Quelques pages plus loin, il y a la photo d'un berceau. Plus exactement, la photo d'un chemin avec d'un côté les jambes d'une femme assise, que l'on discerne peu, et de l'autre côté, le berceau, seul. Face à cette image, un texte d'une amertume presque insoutenable, Parker - description d'un vieil homme marqué par la vie surveillant des enfants, qui voit « with no one's eyes all the living, all the dead » (1)... On reverra ladite photo quelques pages plus loin mais cette fois-ci, brouillée par le procédé de floutage qu'affectionne Viggo... brouillée pr le passage du temps. Pages 38 à 40, après plusieurs clichés floutés représentant un enfant qui danse (série des 'Erfoud'), VM pose sur le dernier cliché cette citation de Rûmi: The human shape is a ghost Juste après Parker, on ouvre une double page magnifique, avec deux photos au grain très précis. Au centre, en lettres rouges: « Death will come, always out of season ». Sur la photo de gauche, un chemin bordé de rocailles trace son point de fuite en direction... d'une montagne, qui bouche l'horizon.
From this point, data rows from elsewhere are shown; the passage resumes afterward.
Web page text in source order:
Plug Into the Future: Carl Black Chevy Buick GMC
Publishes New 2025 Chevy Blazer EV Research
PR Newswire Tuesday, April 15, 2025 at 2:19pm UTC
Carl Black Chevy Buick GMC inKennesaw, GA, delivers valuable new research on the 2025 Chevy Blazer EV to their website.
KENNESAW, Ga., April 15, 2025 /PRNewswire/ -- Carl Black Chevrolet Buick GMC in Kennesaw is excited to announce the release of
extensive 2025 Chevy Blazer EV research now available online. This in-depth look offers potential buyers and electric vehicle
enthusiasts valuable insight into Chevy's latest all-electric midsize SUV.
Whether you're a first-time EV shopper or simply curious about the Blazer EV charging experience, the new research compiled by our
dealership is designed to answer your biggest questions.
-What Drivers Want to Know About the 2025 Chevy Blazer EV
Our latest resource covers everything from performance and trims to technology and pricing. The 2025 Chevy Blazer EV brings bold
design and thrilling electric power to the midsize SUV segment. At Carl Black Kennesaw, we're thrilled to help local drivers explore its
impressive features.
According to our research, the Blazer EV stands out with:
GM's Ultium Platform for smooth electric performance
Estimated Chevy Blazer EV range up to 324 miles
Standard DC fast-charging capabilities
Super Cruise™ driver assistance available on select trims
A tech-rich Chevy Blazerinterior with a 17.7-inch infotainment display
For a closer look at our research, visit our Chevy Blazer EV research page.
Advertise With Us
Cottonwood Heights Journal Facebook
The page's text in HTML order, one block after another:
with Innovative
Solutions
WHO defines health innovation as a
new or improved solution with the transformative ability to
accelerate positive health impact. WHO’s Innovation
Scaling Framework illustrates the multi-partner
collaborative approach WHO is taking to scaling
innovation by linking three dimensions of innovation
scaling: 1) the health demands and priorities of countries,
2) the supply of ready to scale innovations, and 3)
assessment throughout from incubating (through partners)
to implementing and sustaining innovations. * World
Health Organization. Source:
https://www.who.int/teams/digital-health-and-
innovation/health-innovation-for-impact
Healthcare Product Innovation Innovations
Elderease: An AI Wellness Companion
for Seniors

Sur celle de droite, une lumière d'orage éclaire avec un contraste saisissant de hautes herbes... sur lesquelles un immense nuage « pèse comme un couvercle », pour paraphraser Baudelaire. Difficile d'illustrer mieux la finitude de la vie, barrée par la limite de la mort...
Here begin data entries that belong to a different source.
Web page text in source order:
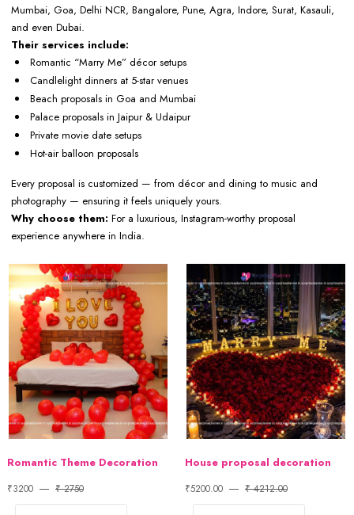
Mumbai, Goa, Delhi NCR, Bangalore, Pune, Agra, Indore, Surat, Kasauli,
and even Dubai.
Their services include:
Romantic “Marry Me” décor setups
Candlelight dinners at 5-star venues
Beach proposals in Goa and Mumbai
Palace proposals in Jaipur & Udaipur
Private movie date setups
Hot-air balloon proposals
Every proposal is customized — from décor and dining to music and
photography — ensuring it feels uniquely yours.
Why choose them: For a luxurious, Instagram-worthy proposal
experience anywhere in India.
Romantic Theme Decoration
₹3200 ₹ 2750
House proposal decoration
₹5200.00 ₹ 4212.00
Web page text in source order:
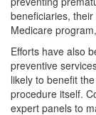
beneficiaries,
Medicare
Efforts have also
preventive
likely to benefit
procedure itself.
expert panels to
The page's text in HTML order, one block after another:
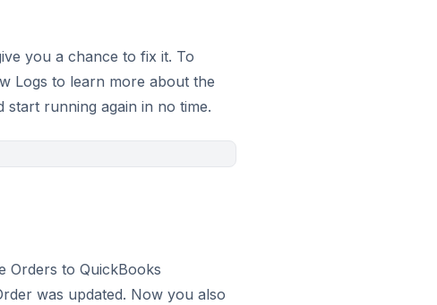
you a chance to fix it. To
Logs to learn more about the
running again in no time.
Orders to QuickBooks
was updated. Now you also
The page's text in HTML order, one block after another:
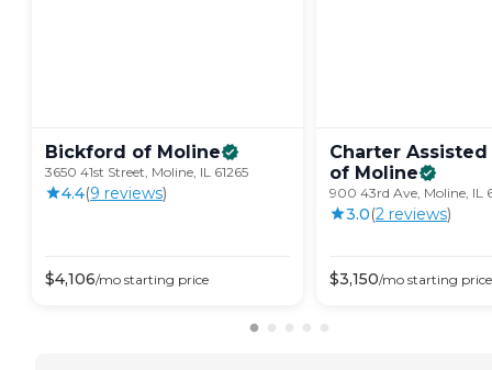
Bickford of Moline
3650 41st Street, Moline, IL 61265
4.4(9 reviews)
$4,106/mo starting price
Charter
of Moline
900 43rd Ave, Moline, IL
3.0(2 reviews)
$3,150/mo starting price
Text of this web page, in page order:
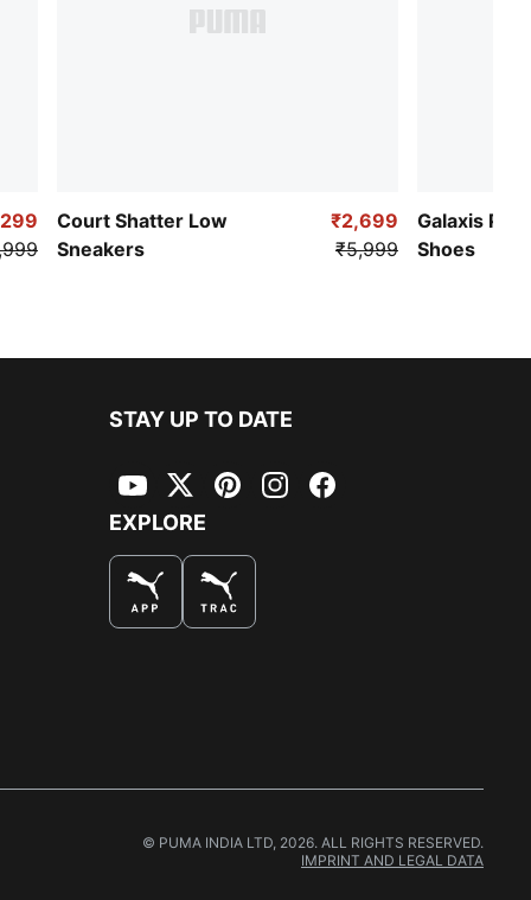
Court Shatter Low
Sneakers
₹2,699
₹5,999
Galaxis Pro
Shoes
STAY UP TO DATE
YouTubeTwitterPinterestInstagramFacebook
EXPLORE
© PUMA INDIA LTD, 2026. ALL RIGHTS RESERVED.
IMPRINT AND LEGAL DATA
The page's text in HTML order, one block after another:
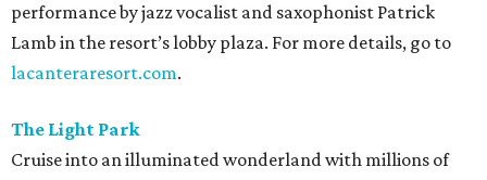
performance by jazz vocalist and saxophonist Patrick
Lamb in the resort’s lobby plaza. For more details, go to
lacanteraresort.com.
The Light Park
Cruise into an illuminated wonderland with millions of
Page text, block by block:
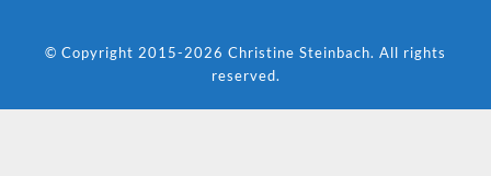
© Copyright 2015-2026 Christine Steinbach. All rights
reserved.

Beaucoup de routes, de chemins aussi dans ce livre, allégories du chemin de la vie... ce qui n'est pas un thème nouveau chez VM - il suffit de lire ses poèmes. Le thème du voyage est bien présent, comme avec cette photo d'une silhouette vue dans le rétroviseur d'une voiture... et toujours le thème du temps, sur lequel je ne veux pas trop m'appesantir ici car nous le ferons sur le topic réservé du forum, tant il imprègne, comme un fil d'Ariane, tous les livres de Viggo et plus particulièrement celui-ci. * LINGER est-il un livre triste? Peut-être... ce que vous venez de lire vous aura sans doute donné cette impression. Il est indéniable que certaines photos, certains textes sont extrêmement durs - je pense à Letter to Brigit, bien sûr, mais surtout à Done, atroce, et à la photo Kaitoke 7, 2003 de la page 87, autoportrait de Viggo montrant un visage totalement spectral, qui me serre la gorge à chaque fois que je le vois (cf ci-dessus). Pourtant l'impression d'ensemble dégagée par le livre n'est pas lugubre. Car cette présence du temps dont nous parlions tout à l'heure se révèle aussi à travers la perception d'une sereine acceptation ; sagesse peut-être, ou en tout cas maturité. Parfois douce nostalgie, amertume ou regret, parfois spleen plus violent certes, ou chagrin bouleversant ; mais toujours vus comme à travers un prisme, avec recul, avec distance. Comme d'un voyageur qui regarderait passer sa vie avec celle des autres. Et qui se prend en photo, d'ailleurs, comme il photographie les autres... La vie passe, oui. Que faire alors sinon en capturer quelques instants?